Note that the number in parenthesis at the end of the timestamp is the process ID of the process handling the job. I would like to break up my events into batches run for each process ID. However, the various batches for each process ID are interleaved in the logs. If I understand correctly, you can only break up the logs into events serially, so what I want to do probably isn't possible. However, if I am wrong about that and there is a way to do this, let me know! To be clear, the above log would be broken into the following events.
event 1:
[2011-06-13 12:10:31,DEBUG,ip-10-126-214-147(18959)] KtEventReport 82245248 completed after 0.1432
[2011-06-13 12:10:31,INFO,ip-10-126-214-147(18959)] ,host:ip-10-126-214-147 pid:18959] 1 jobs processed at 5.9643 j/s, 0 failed ...
event 2:
[2011-06-13 12:10:31,DEBUG,ip-10-126-214-147(18937)] KtEventReport 82245253 completed after 0.1443
[2011-06-13 12:10:31,INFO,ip-10-126-214-147(18937)] ,host:ip-10-126-214-147 pid:18937] 2 jobs processed at 6.2623 j/s, 0 failed ...
event 3:
[2011-06-13 12:10:31,DEBUG,ip-10-126-214-147(18944)] KtEventReport 82245256 completed after 0.1428
[2011-06-13 12:10:31,INFO,ip-10-126-214-147(18944)] ,host:ip-10-126-214-147 pid:18944] 1 jobs processed at 6.5080 j/s, 0 failed ...
event 4:
[2011-06-13 12:10:31,DEBUG,ip-10-126-214-147(18925)] KtUserReport 82245257 completed after 0.1455
[2011-06-13 12:10:31,INFO,ip-10-126-214-147(18925)] ,host:ip-10-126-214-147 pid:18925] 1 jobs processed at 5.9259 j/s, 0 failed ...
event 5:
[2011-06-13 12:10:37,DEBUG,ip-10-126-214-147(18952)] KtEventReport 82245275 completed after 0.1444
[2011-06-13 12:10:37,DEBUG,ip-10-126-214-147(18952)] KtEventReport 82245282 completed after 0.1435
[2011-06-13 12:10:37,INFO,ip-10-126-214-147(18952)] ,host:ip-10-126-214-147 pid:18952] 2 jobs processed at 6.4665 j/s, 0 failed ..

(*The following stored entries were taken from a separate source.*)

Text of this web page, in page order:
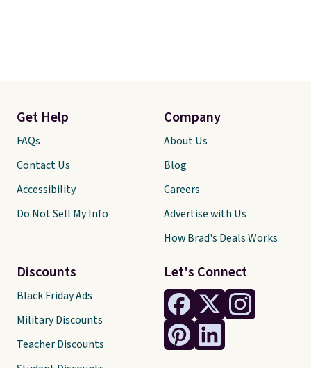
Let's Connect
Get Help
FAQs
Contact Us
Accessibility
Do Not Sell My Info
Discounts
Black Friday Ads
Military Discounts
Teacher Discounts
Company
About Us
Blog
Careers
Advertise with Us
How Brad's Deals Works
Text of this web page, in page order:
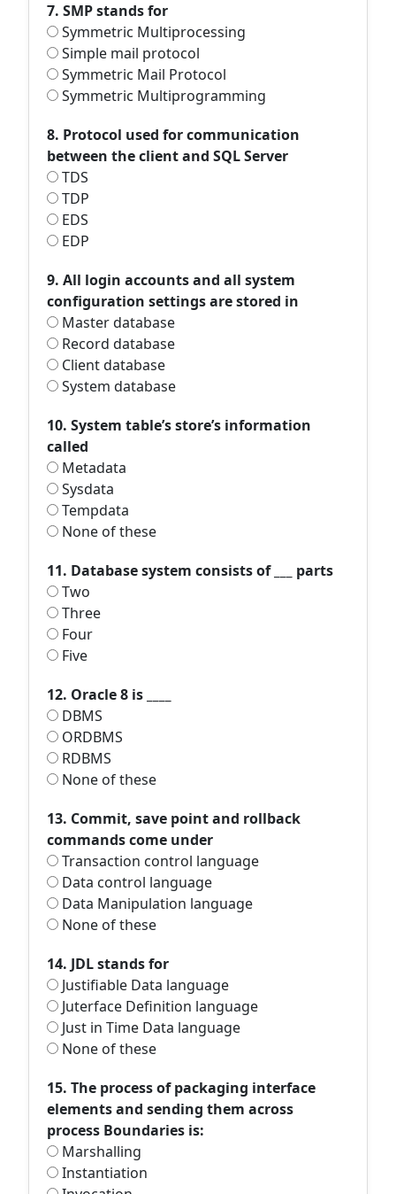
7. SMP stands for
Symmetric Multiprocessing
Simple mail protocol
Symmetric Mail Protocol
Symmetric Multiprogramming
8. Protocol used for communication
between the client and SQL Server
TDS
TDP
EDS
EDP
9. All login accounts and all system
configuration settings are stored in
Master database
Record database
Client database
System database
10. System table’s store’s information
called
Metadata
Sysdata
Tempdata
None of these
11. Database system consists of ___ parts
Two
Three
Four
Five
12. Oracle 8 is ____
DBMS
ORDBMS
RDBMS
None of these
13. Commit, save point and rollback
commands come under
Transaction control language
Data control language
Data Manipulation language
None of these
14. JDL stands for
Justifiable Data language
Juterface Definition language
Just in Time Data language
None of these
15. The process of packaging interface
elements and sending them across
process Boundaries is:
Marshalling
Instantiation

Assuming that you've extracted out that field as "pid", it's just a matter of using a transaction:
sourcetype=my_sourcetype | transaction pid
Assuming that you've extracted out that field as "pid", it's just a matter of using a transaction:
sourcetype=my_sourcetype | transaction pid
By the way, I modified the logging so that the pid would be auto-extracted (e.g., pid=X) and then ran your search. It's perfect!
That's what I figured, but I'm new to this so I wanted to confirm. Thanks for the speedy replies!
mw's approach is the best you are going to do. When Splunk is parsing a file, each event has to consist of contiguous bytes of the file. Event separation and line breaking configuration basically allows you to define how many contiguous bytes are in an event. Once the end of that event is reached and the next event starts, you can't go back and append to the prior event.
It would be possible if the lines weren't intertwined as they are, but given the fact that a pid spans across a period of time, you'd have to do it at search time.
But what you're suggesting is a way of doing a search on already parsed events, right? I'm looking for a way of defining the sourcetype stanza in the props.conf so that the events are broken out this way in the first place.